Just to provide more information, I also experienced an akward situation 
when confronting a single 'Back' button in the installer. Mainly, I was 
used to both boot-floppies and other installations in which you:

1.- first fill in the form information
2.- then push a button to continue

Since I was expecting 2, instead of hitting <ENTER> after filling in the 
form, I always hit <TAB> <ENTER>, expecting the default next step after the 
form would be "Continue".

In d-i, the "next step" is always "Back", as a consequence I was always 
going around in circles (Select an option->Fill in the option's 
information->Push back->Select the same option again->....)
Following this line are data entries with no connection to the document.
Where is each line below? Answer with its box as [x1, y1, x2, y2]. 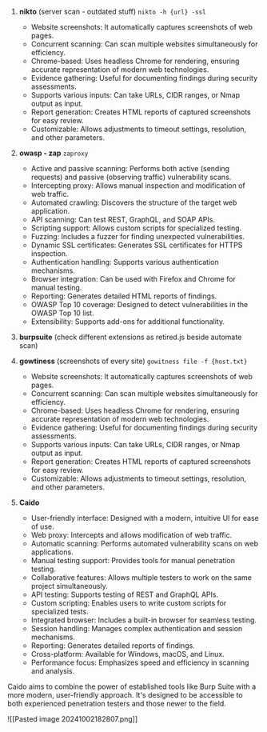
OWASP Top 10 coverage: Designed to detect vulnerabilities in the [30, 300, 249, 309]
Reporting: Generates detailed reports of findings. [30, 641, 195, 650]
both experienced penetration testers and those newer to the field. [7, 699, 227, 708]
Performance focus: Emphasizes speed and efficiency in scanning [30, 658, 249, 667]
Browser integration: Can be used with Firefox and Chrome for [30, 274, 237, 283]
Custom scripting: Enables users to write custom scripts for [30, 598, 227, 607]
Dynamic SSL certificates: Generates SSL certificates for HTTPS [30, 240, 243, 250]
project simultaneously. [30, 582, 109, 590]
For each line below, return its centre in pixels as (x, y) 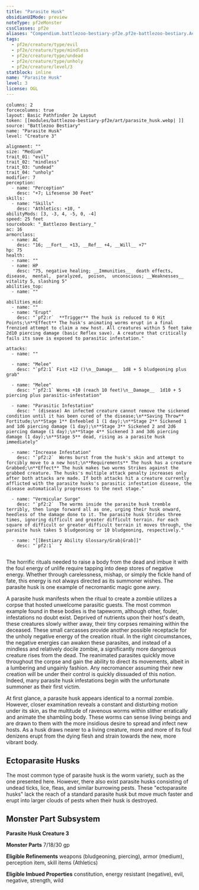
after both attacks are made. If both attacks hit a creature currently (98, 478)
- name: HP (25, 265)
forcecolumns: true (30, 110)
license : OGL (22, 89)
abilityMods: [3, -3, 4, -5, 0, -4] (51, 214)
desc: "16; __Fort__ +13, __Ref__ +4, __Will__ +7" (82, 245)
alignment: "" (24, 146)
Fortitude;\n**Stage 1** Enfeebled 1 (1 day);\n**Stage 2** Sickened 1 (96, 421)

Maybe the "Continue" button does not make sense when you have a select list 
and you have to select an option (i.e. move to the option, press <ENTER>) 
and this is probably true (the option of moving to the option, thus 
selecting it, and then select the Continue button and press <ENTER> might 
be awkward). But I think the "Continue" button should be provided when 
asking users for information. That way uses could do:

a) introduce all the information in the form and press <ENTER> in the last 
field to continue
b) introduce all the information in the form, select the button and press 
<ENTER> to continue

This is analogous to how web browsers work, for example, not to mention 
quite a number of UI and GUI applications (actually, in most UI/GUI 
applications there is only one button, which is always 'OK' or 'Continue'). 
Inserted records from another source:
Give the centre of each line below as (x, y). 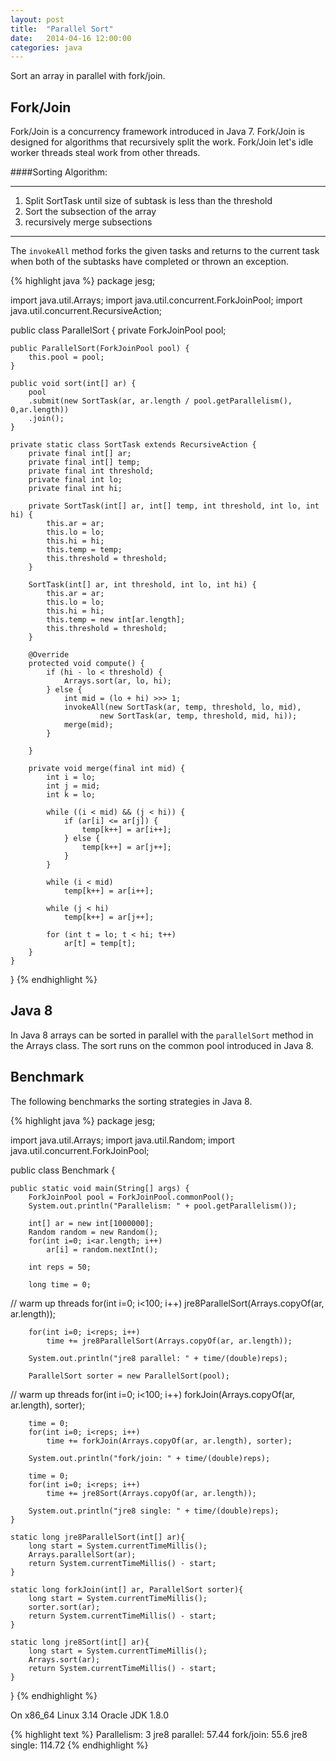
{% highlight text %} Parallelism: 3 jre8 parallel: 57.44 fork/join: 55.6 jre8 (159, 1734)
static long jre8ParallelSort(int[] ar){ (98, 1537)
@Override (49, 655)
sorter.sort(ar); (64, 1607)
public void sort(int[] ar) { (73, 384)
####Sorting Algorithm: (59, 172)
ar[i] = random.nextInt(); (102, 1249)
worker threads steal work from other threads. (105, 153)
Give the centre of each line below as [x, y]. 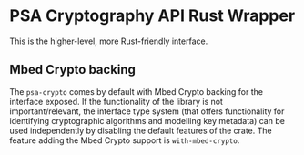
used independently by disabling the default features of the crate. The [141, 130]
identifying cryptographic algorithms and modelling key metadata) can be [147, 120]
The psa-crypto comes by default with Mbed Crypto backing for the [137, 91]
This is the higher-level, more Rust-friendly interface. [109, 41]
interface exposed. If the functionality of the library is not [116, 101]
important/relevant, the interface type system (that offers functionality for [147, 111]
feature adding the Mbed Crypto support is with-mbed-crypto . [125, 140]
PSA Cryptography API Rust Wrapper [152, 16]

Notice that debconf, for example, which doesn't provide a 'Back' button,
always shows an 'OK' button even if you can use the a) option to input
information (i.e. not use the button). That might make users feel awkward
since, on the first installation steps, they are first confronted with
cdebconf and 'learn' that buttons are only for going back and, in later 
steps, they might associate this and think that debconf's buttons are for 
going back which they are not. Obviously, the button says so itself, but 
people working fast might not notice this until they make a mistake 
(see a screen->[think, no, I want to go back]->push OK without 
changing the default->[think, damn, I wanted to go back!])

Removing the 'OK' button and, thus, the second option leads, IMHO, to
confusion since some users (like myself) might be more used to the b)
option in UI/GUI environments.

Just my 2c.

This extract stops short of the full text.